AIM OF THE EXERCISE ::
Filter the listing below down to the lines holding the word "timer", and copy those lines.

SUPPLIED DATA ::
++++++++++

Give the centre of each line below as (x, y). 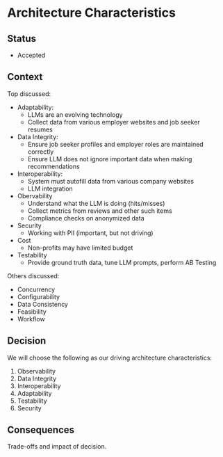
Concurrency (36, 289)
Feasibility (32, 312)
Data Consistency (42, 304)
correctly (41, 152)
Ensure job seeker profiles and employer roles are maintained (115, 144)
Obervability (35, 195)
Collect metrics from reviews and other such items (100, 211)
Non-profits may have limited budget (80, 248)
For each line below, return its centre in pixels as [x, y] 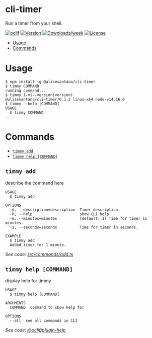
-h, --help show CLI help [59, 214]
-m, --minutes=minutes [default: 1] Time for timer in [79, 218]
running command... [26, 91]
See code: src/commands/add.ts [39, 254]
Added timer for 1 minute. [38, 245]
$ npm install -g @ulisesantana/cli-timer [50, 81]
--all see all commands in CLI [44, 321]
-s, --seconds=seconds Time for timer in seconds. [74, 227]

++++++++++

ANSWER TO THE PROBLEM ::
-m, --minutes=minutes [default: 1] Time for timer in [79, 218]
Added timer for 1 minute. [38, 245]
$ npm install -g @ulisesantana/cli-timer [50, 81]
-s, --seconds=seconds Time for timer in seconds. [74, 227]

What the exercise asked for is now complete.